However, the Law of Unintended Consequences says that the base case is likely to be wrong. We just don’t know how yet.

In one alternative scenario, employers begin to dump coverage en masse, preferring to pay the penalty rather than exorbitant premiums. This outcome is even more likely if California is successful in establishing an insurance exchange offering affordable, high-quality options for individuals buying insurance with the help of federal subsidies.

The American Action Forum – headed by a former CBO chief – has published an analysis that suggests the number of new lives who purchase on the individual market could be three times the official estimate from the CBO. In this case, California’s insurers could find themselves competing furiously for individual policies, while the large group market stagnates or shrinks.

Another scenario

In another alternative scenario, government-sponsored plans – like the multistate plan that will be authorized by the federal Office of Personnel Management – are able to exploit their size and legal advantages to offer more competitive products than private insurers (much as Fannie Mae and Freddie Mac have done in the mortgage markets).

In this case, employers would likely still dump health coverage, but the employees would be scooped up by government plans offering better benefits and lower premiums. Private insurers would face a slowly dwindling market.

One final scenario is even scarier. In it, employers cut coverage en masse. But healthy individuals, knowing they can’t be denied, refuse to buy insurance until they get sick. The fines for being uninsured prove to be too small … or the government doesn’t enforce them … or the individual mandate is ruled unconstitutional.

With a risk pool made up of the sick, insurers are forced to raise premiums, which causes even more individuals to drop coverage. The resulting negative feedback loop pushes insurers into a death spiral, and the government is forced to step in and bail them out.
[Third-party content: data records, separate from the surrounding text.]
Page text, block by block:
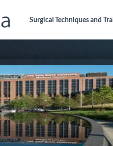
Surgical Techniquesand
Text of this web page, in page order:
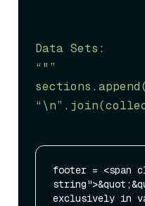
Data Sets:
“"”
“\n”
footer = <span
exclusively in
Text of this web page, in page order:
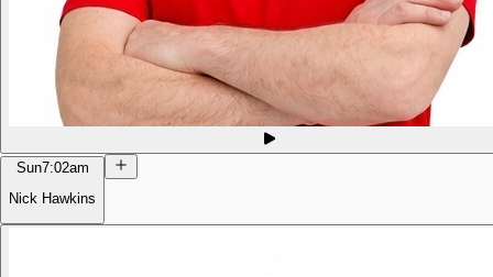
Sun7:02am
Nick Hawkins
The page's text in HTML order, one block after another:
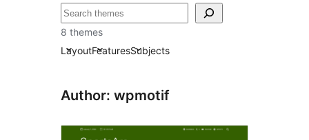
Chwilio
8 themes
LayoutFeaturesSubjects
Author: wpmotif
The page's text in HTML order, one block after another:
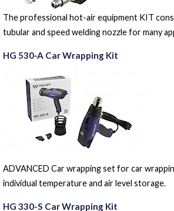
The professional hot-air equipment KIT
tubular and speed welding nozzle for many
HG 530-A Car Wrapping Kit
ADVANCED Car wrapping set for car
individual temperature and air level storage.
HG 330-S Car Wrapping Kit
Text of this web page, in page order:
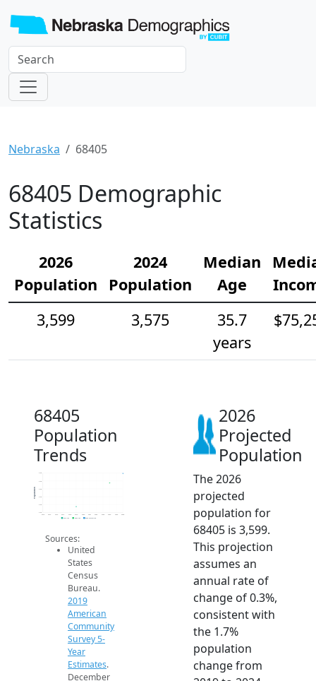
Nebraska 68405
68405 Demographic
Statistics
2026
Population
2024
Population
Median
Age
3,599
3,575
35.7
years
68405
Population
Trends
3.5k
3.5k
3.5k
3.6k
Population
2019 ACS 2024 ACS 2026 Projection
Sources:
United
States
Census
Bureau.
2019
American
Community
Survey 5-
Year
Estimates.
December
2026
Projected
Population
The 2026
projected
population for
68405 is 3,599.
This projection
assumes an
annual rate of
change of 0.3%,
consistent with
the 1.7%
population
change from
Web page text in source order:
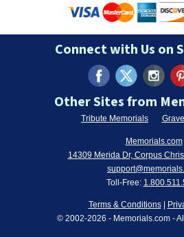
Connect with Us on
Other Sites from
Tribute Memorials
Memorials.com
14309 Merida Dr, Corpus
Toll-Free:
Terms & Conditions|
© 2002-2026 - Memorials.com -
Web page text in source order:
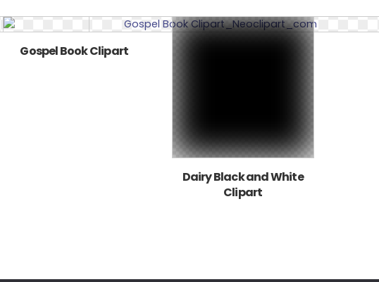
Gospel Book Clipart
Dairy Black and White
Clipart
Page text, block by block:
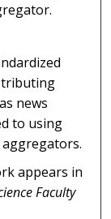
news
to using
appears in
Faculty
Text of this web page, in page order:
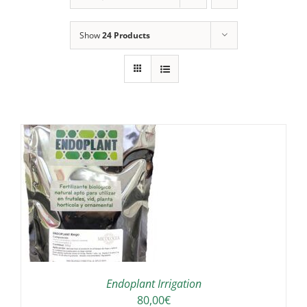
Show24 Products
Endoplant Irrigation
80,00€
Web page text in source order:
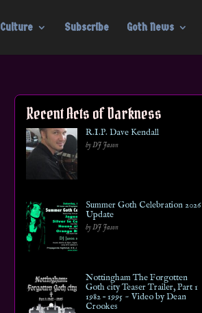
Culture Subscribe Goth News
Recent Acts of Darkness
R.I.P. Dave Kendall
by DJ Jason
Summer Goth Celebration 2026
Update
by DJ Jason
Nottingham The Forgotten
Goth city Teaser Trailer, Part 1
1982 – 1995 ~ Video by Dean
Crookes
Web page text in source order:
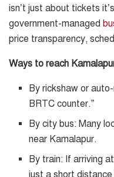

In the 1990s, several states – including Kentucky, Maine and Washington – passed laws requiring insurers to offer coverage to all comers and limit price discrimination. In those states that didn’t have an effective individual mandate (like Massachusetts does now), the individual market soon dried up, as healthy individuals declined to purchase coverage and insurers withdrew their offerings.

While the doomsday scenario may not be likely, it can’t be ruled out from where we are now. Just about the only thing we know for sure is that Southern California employers – both large and small – will face very difficult decisions about whether to continue providing health insurance coverage for their employees.

Tim DeRoche is the founder and president of DeRoche Consulting Group in Los Angeles, which specializes in strategy work for senior executives.